With one foot on the pedal, he was born to rebel…

Erin Christie

Morning Star Staff

In 1988, I discovered the magic of Tom Petty’s music. I was seven years old, and my parents had been separated for almost two years.

In that year, we had moved from our cozy house with a pool in the backyard, into a rent-controlled co-op where ladies with curlers in their hair yelled at us for running in the halls. I had to switch to a school where classmates squealed on you for peaking at your report card before showing it to your parents – a revelation that earned me the first of many detentions; and we had to go to a babysitter that smelled like soup and Aquanet, and only let me watch Oprah and Inside Edition.

I missed our old house. I missed my old friends, and I missed my old babysitter, Lorella, who smelled like vanilla and let me help her bake bread while we listened to Twisted Sister.

A lot about my life had changed during those years, and it was ultimately for the best. But since I was only seven, I didn’t appreciate that fact yet, and therefore was frequently frustrated by these changes.

Also, I hated Inside Edition.

But on the first Friday after school let out for the summer, my dad, who visited us every other weekend, would pick up my brother and I, bundle us into the back of his old Pontiac, toss in a cooler filled with juice boxes and other treats we weren’t usually allowed to have, and take us on our annual journey to visit my favourite grandmother.

His arrival on that afternoon was always one of the best moments of the year—the drudgery of school and my weird, smelly babysitter would be far behind me for two whole months. Life was good.

But as much as I looked forward to spending a week with Nan, the best part of the visit was always getting there. After about half an hour in the car my brother, who was only three, would fall asleep, and I would be allowed to crawl up into the front passenger seat, and Dad would push in the first of a perfectly timed succession of tapes that became part of the soundtrack of my childhood.

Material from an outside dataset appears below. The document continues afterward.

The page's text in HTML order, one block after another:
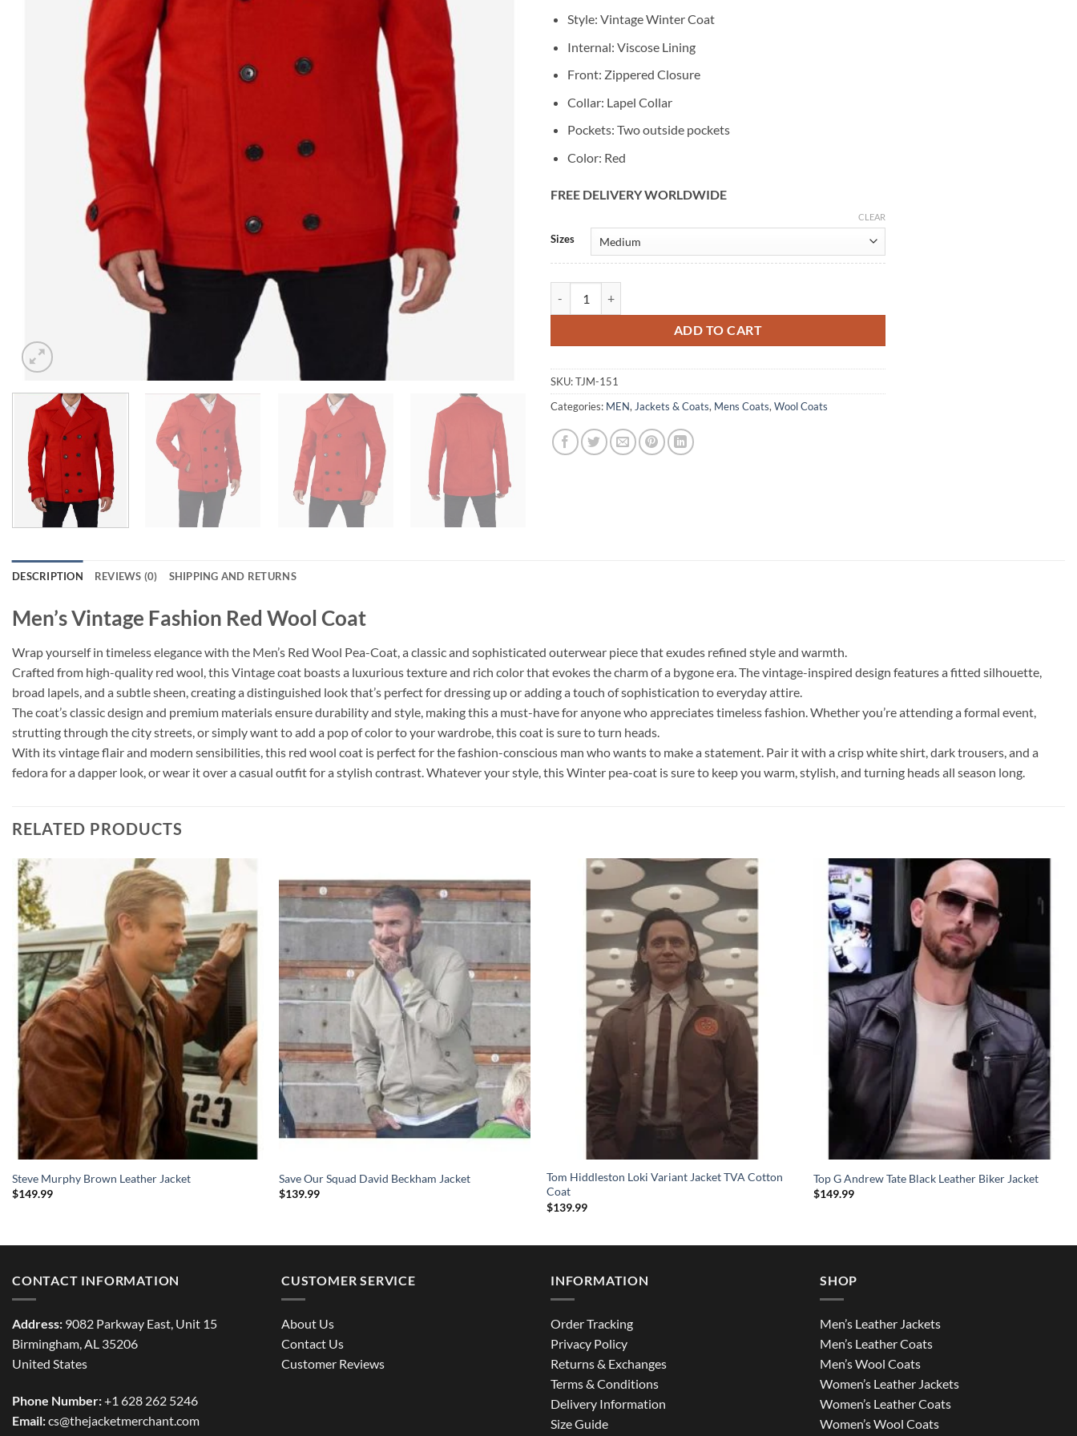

First up was the Rolling Stones, followed by Glen Fry, Gino Vanelli, Bruce Springsteen, Led Zepplin, Dire Straits, The Allman Brothers Band, and my favourite, Tom Petty.

From Free Fallin’ to Into the Great Wide Open, to the less popular Walls and my favourite, Square One, all of which came after 1988, from the first time I heard the opening chords of Even the Losers, his underdog anthems spoke directly to my ornery seven-year-old soul.

My dad didn’t talk to me much, but on the road he was different.

That’s when he talked to me. For those eight hours I felt like he actually liked me. He told me everything he knew about music and that became our common ground. At that time, there was nothing I loved more than sitting up front, with the windows down and the cool, night air blowing against my smiling face as I belted out the lyrics to Rebels with Dad.

His favourite album was Southern Accents, which was released in March 1985 –the year my parents split up. Interestingly enough, the creation of that particular album was apparently fraught with as much turmoil as my parents’ marriage itself. We survived by listening to Tom Petty’s music, he survived by writing it.

When Tom Petty passed away earlier this week we lost another great musical talent. He gave the world the kind of songs that everyone can relate to and sing along to. He taught me and my dad that rock’n’roll, like life, is full of infinite possibilities.

Plays us out Tom….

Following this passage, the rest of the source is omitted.